> **DATASET EXTRACT**
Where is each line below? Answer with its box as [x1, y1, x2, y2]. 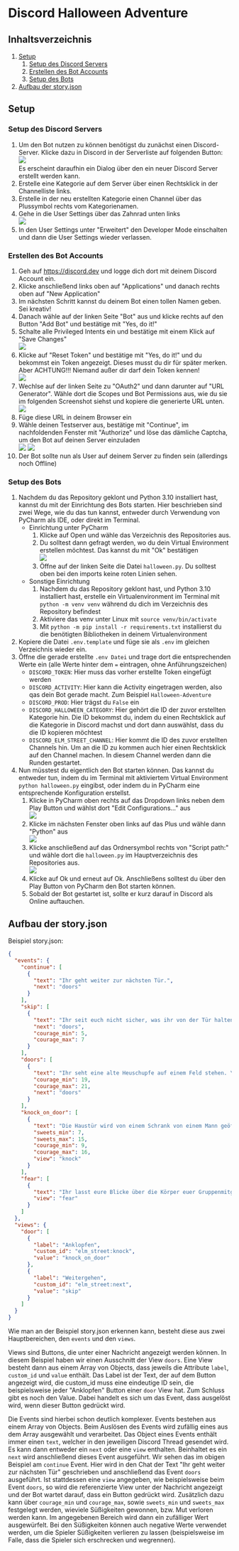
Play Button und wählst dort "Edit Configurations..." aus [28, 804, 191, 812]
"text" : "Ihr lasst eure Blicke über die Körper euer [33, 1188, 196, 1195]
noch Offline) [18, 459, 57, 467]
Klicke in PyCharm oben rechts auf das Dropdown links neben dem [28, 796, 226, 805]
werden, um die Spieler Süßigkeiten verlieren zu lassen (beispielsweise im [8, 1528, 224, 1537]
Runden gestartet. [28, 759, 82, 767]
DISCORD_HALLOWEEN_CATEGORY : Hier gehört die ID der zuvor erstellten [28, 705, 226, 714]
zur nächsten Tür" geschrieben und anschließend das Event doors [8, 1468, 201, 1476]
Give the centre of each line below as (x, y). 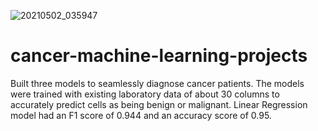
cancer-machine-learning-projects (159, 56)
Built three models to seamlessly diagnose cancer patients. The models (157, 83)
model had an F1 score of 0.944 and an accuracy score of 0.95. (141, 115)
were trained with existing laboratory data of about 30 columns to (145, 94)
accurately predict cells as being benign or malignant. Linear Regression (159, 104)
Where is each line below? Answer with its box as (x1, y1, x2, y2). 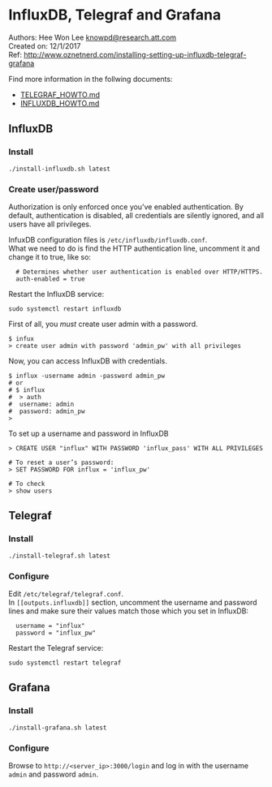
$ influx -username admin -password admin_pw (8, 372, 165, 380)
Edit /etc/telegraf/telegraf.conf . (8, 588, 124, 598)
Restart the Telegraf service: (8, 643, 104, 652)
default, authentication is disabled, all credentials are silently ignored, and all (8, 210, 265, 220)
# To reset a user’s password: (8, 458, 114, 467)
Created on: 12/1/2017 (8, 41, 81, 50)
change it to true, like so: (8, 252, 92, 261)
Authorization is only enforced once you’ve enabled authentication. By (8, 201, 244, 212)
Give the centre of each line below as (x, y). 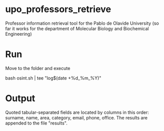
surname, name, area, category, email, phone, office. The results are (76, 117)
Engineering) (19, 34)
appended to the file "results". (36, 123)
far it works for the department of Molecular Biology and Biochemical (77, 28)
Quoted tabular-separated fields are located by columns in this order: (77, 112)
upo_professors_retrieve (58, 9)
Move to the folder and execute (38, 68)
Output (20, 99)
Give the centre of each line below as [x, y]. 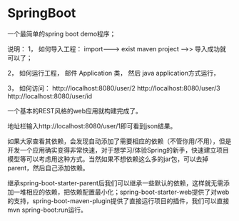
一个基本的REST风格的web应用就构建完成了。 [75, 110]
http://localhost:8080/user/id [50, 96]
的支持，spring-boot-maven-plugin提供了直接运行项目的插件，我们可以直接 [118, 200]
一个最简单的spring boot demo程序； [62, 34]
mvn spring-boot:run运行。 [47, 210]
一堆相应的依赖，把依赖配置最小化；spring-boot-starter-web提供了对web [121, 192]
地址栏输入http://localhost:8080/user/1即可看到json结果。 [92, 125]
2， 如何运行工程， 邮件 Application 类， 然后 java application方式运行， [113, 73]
* * *
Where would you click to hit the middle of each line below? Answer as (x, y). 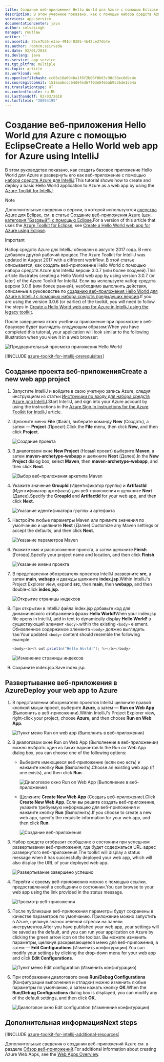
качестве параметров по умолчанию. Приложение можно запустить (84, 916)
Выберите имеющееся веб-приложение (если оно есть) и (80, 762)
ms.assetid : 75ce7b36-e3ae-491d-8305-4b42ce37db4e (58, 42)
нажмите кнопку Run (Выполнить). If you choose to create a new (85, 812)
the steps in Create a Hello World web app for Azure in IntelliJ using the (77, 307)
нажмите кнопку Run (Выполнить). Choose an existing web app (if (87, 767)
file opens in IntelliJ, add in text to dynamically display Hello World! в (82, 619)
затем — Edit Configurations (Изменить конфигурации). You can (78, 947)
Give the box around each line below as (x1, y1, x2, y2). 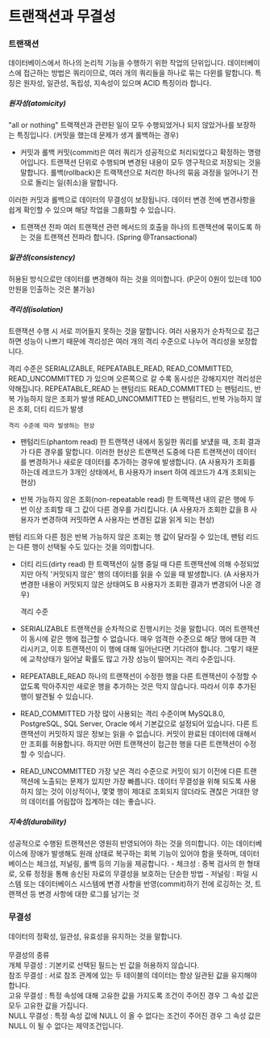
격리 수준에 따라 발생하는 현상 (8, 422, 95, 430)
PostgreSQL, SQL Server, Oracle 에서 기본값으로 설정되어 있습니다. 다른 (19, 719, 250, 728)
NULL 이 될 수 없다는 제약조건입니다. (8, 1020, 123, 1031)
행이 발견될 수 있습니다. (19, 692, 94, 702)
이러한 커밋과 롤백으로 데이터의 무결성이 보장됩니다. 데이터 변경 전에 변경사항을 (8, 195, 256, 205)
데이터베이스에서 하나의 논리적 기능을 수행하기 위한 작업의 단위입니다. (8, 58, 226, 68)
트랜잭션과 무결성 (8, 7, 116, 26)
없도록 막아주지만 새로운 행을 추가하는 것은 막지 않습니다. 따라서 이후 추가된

> **INSTRUCTIONS TO FOLLOW**
Look above for the line with "Quoted tabular-separated fields" and the line with "2， 如何运行工程， 邮件". Output those two and everything between them exactly, pictures excluded.

> **SOLUTION TO THE EXERCISE**
Quoted tabular-separated fields are located by columns in this order: (77, 112)
upo_professors_retrieve (58, 9)
Move to the folder and execute (38, 68)
Output (20, 99)
Give the centre of each line below as [x, y]. 
一个基本的REST风格的web应用就构建完成了。 [75, 110]
http://localhost:8080/user/id [50, 96]
的支持，spring-boot-maven-plugin提供了直接运行项目的插件，我们可以直接 [118, 200]
一个最简单的spring boot demo程序； [62, 34]
mvn spring-boot:run运行。 [47, 210]
一堆相应的依赖，把依赖配置最小化；spring-boot-starter-web提供了对web [121, 192]
地址栏输入http://localhost:8080/user/1即可看到json结果。 [92, 125]
2， 如何运行工程， 邮件 Application 类， 然后 java application方式运行， [113, 73]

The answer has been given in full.